Robot Manipulation in Salient Vision through Referring Image Segmentation and Geometric Constraints
This addresses robot manipulation for real-world applications by reducing reliance on labor-intensive annotations, though it appears incremental as it builds on existing segmentation and servoing techniques.
The paper tackles robot manipulation in real-world environments by integrating a lightweight referring image segmentation model (CLIPU$^2$Net) with geometric constraints, enabling control from language expressions. It outperforms traditional methods on 46 tasks and achieves fine-grain segmentation with a decoder size of 6.6 MB.
In this paper, we perform robot manipulation activities in real-world environments with language contexts by integrating a compact referring image segmentation model into the robot's perception module.

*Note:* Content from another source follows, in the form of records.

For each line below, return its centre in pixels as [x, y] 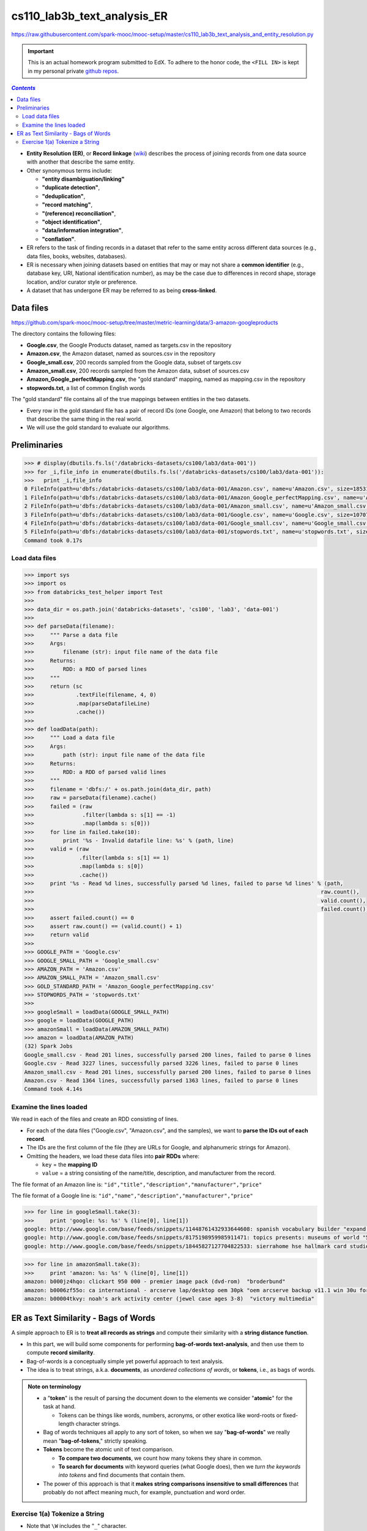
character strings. [98, 1423]
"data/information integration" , [83, 230]
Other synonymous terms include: [69, 170]
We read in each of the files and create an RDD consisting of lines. [95, 1119]
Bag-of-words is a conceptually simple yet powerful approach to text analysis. [125, 1361]
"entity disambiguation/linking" [83, 179]
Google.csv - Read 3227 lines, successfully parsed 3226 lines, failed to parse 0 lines [161, 1063]
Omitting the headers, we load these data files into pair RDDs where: [113, 1156]
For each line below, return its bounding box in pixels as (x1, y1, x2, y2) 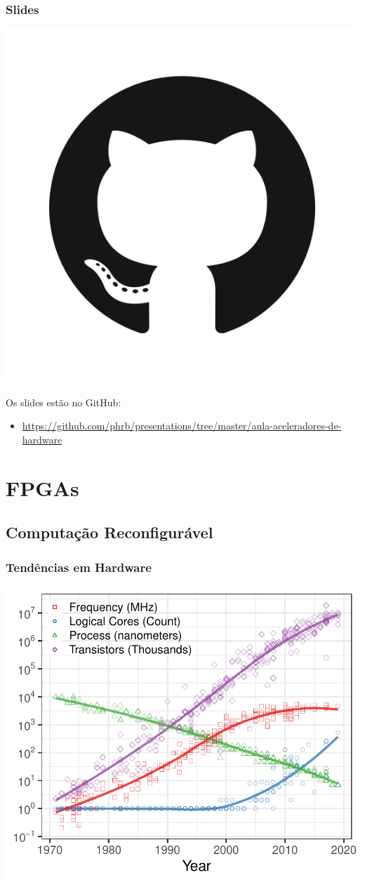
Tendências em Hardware (6, 558, 152, 575)
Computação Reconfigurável (6, 521, 213, 543)
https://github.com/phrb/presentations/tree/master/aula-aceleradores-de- (22, 418, 342, 433)
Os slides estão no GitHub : (6, 394, 121, 409)
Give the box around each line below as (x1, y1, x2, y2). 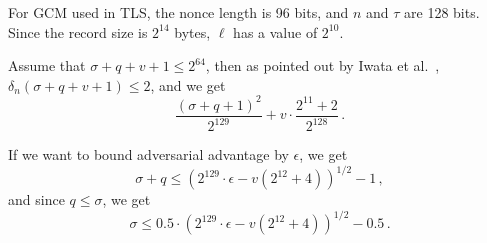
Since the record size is (8, 21, 148, 42)
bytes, (174, 21, 211, 42)
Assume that (8, 55, 86, 76)
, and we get (150, 74, 226, 95)
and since (8, 189, 65, 210)
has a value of (233, 21, 318, 42)
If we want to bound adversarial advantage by (8, 144, 289, 165)
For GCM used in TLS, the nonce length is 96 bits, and (8, 2, 349, 22)
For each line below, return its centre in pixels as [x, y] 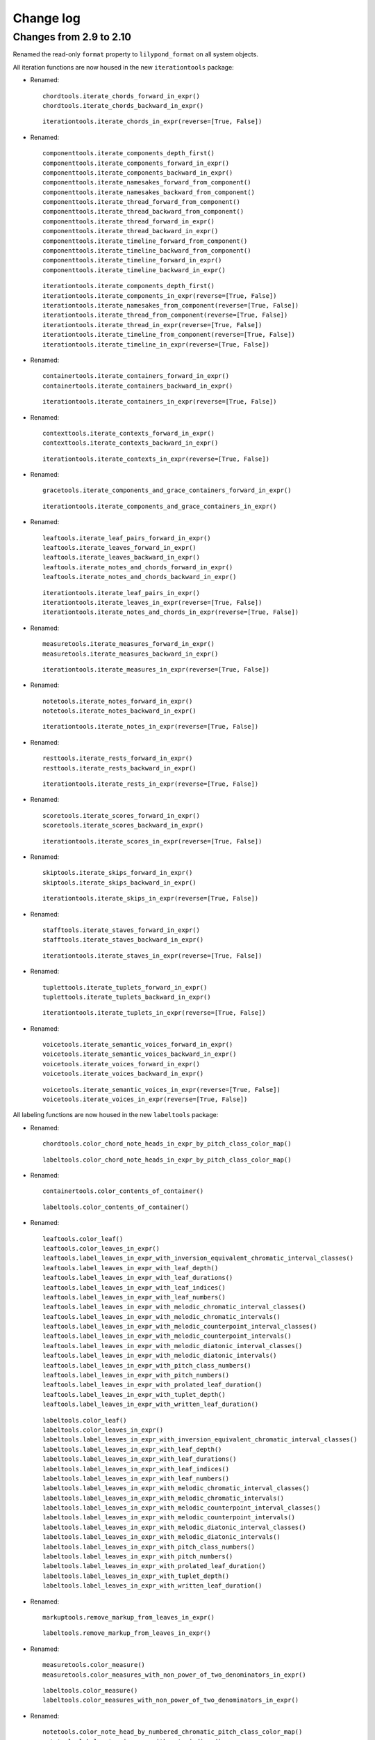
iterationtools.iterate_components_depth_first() [129, 286]
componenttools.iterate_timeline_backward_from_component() [147, 251]
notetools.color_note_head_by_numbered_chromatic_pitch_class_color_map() [173, 1732]
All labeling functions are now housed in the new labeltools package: [116, 1115]
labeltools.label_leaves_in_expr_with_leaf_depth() [132, 1449]
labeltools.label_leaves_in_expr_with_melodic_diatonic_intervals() [161, 1537]
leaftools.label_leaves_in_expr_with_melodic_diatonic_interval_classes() [173, 1346]
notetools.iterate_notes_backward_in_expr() [120, 711]
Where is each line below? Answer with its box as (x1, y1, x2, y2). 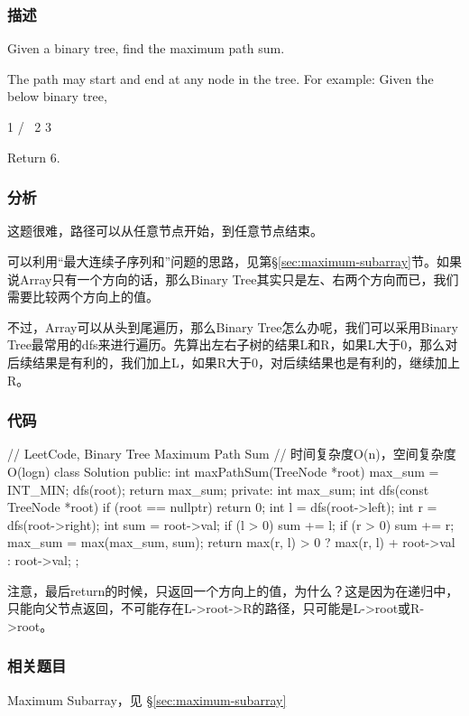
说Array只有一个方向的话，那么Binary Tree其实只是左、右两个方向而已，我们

First, we propose CLIPU$^2$Net, a lightweight referring image segmentation model designed for fine-grain boundary and structure segmentation from language expressions. Then, we deploy the model in an eye-in-hand visual servoing system to enact robot control in the real world. The key to our system is the representation of salient visual information as geometric constraints, linking the robot's visual perception to actionable commands. Experimental results on 46 real-world robot manipulation tasks demonstrate that our method outperforms traditional visual servoing methods relying on labor-intensive feature annotations, excels in fine-grain referring image segmentation with a compact decoder size of 6.6 MB, and supports robot control across diverse contexts.